Taken together, these strategies provide a road map for overcoming the most persistent barriers to OT visibility. They support the development of a resilient framework capable of balancing security and operational priorities. 

Conclusion

The cascading impact of the power utility incident illustrates what is at stake when visibility gaps persist. Localized outages quickly spread to critical services, forcing hospitals onto backup generators and reducing water pressure across the community. What began as anomalous activity inside a control room escalated into a multisector emergency that disrupted daily life and placed public safety at risk.

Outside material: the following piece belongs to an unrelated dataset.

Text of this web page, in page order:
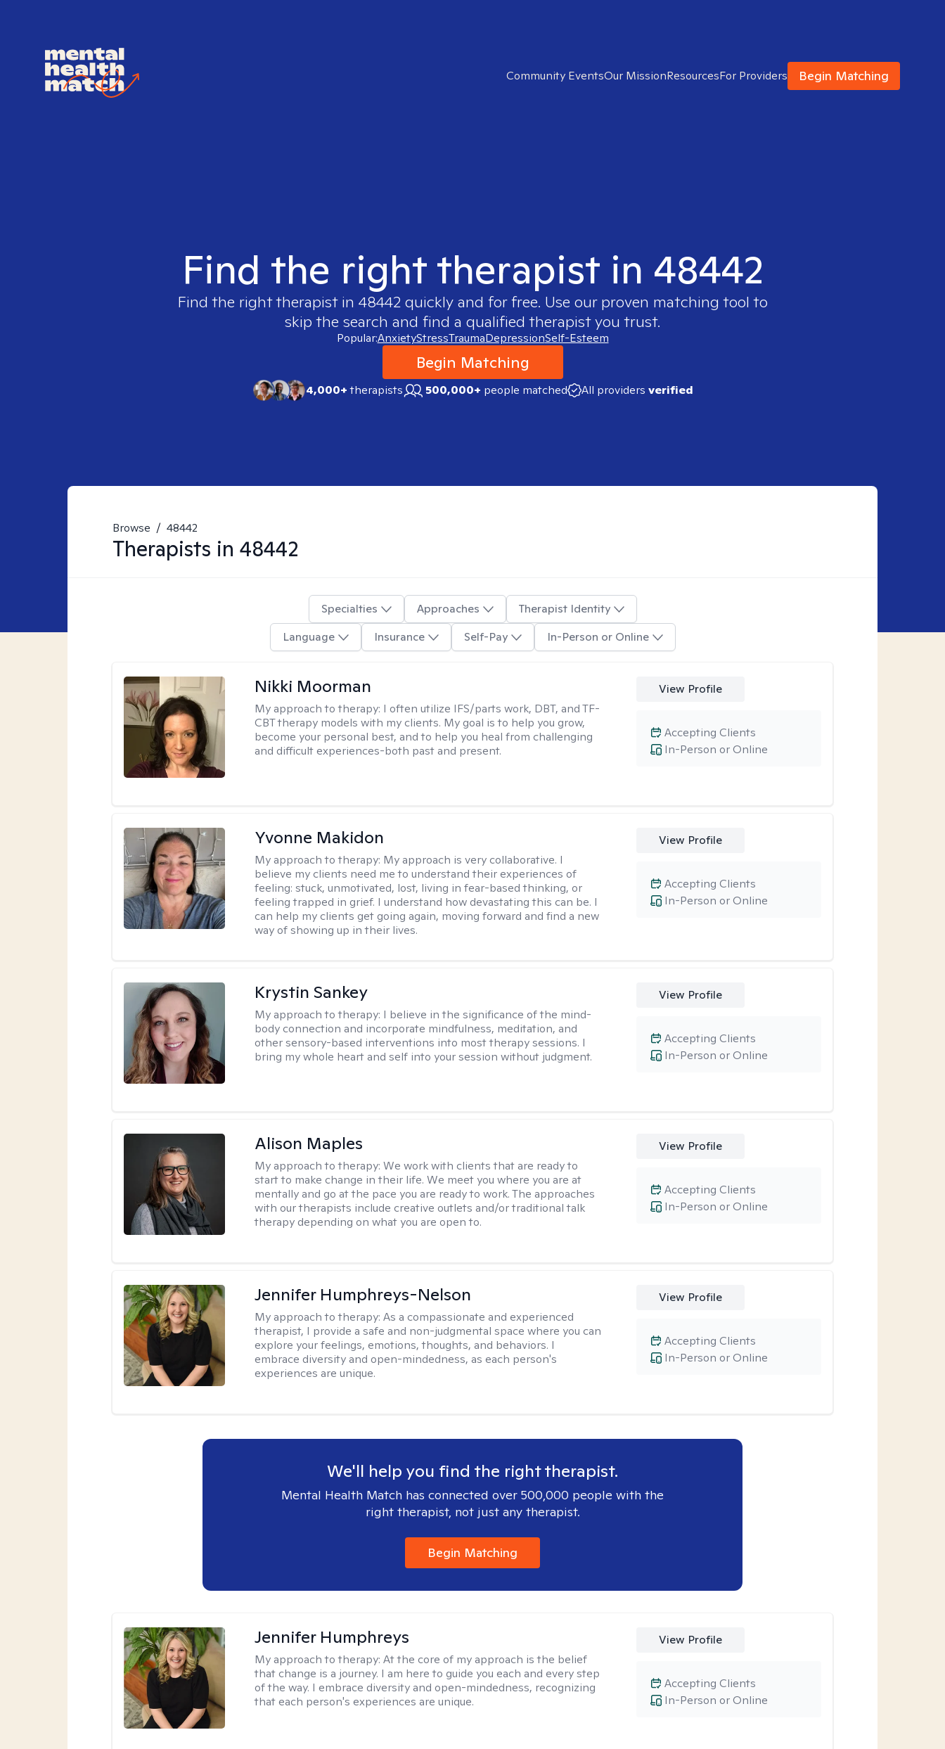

The underlying causes are familiar. Legacy systems lacked telemetry, distributed infrastructures fragmented monitoring, organizational silos slowed analysis and resource constraints limited coverage. These barriers collectively delayed detection and response, allowing the incident to spread beyond the utility’s boundaries.

The strategies outlined provide a framework for mitigating such risks. Incremental improvements for legacy assets, centralized monitoring across distributed environments, cross-functional governance to bridge IT/OT divides and risk-based models for scalability all strengthen the ability to detect and contain incidents. Applied together, these measures could have enabled earlier recognition of anomalous commands, more effective correlation across substations and faster coordination between IT and OT teams, supported by adequate resources. While no strategy eliminates all risk, the combined effect would have substantially reduced both the duration and scope of the outage.

Operational technology visibility is therefore not merely a technical aspiration but a strategic imperative. By addressing the persistent barriers of legacy infrastructure, geographic complexity, organizational divides and resource limitations, organizations can position themselves to contain incidents before they escalate, safeguard dependent sectors and strengthen resilience across critical services.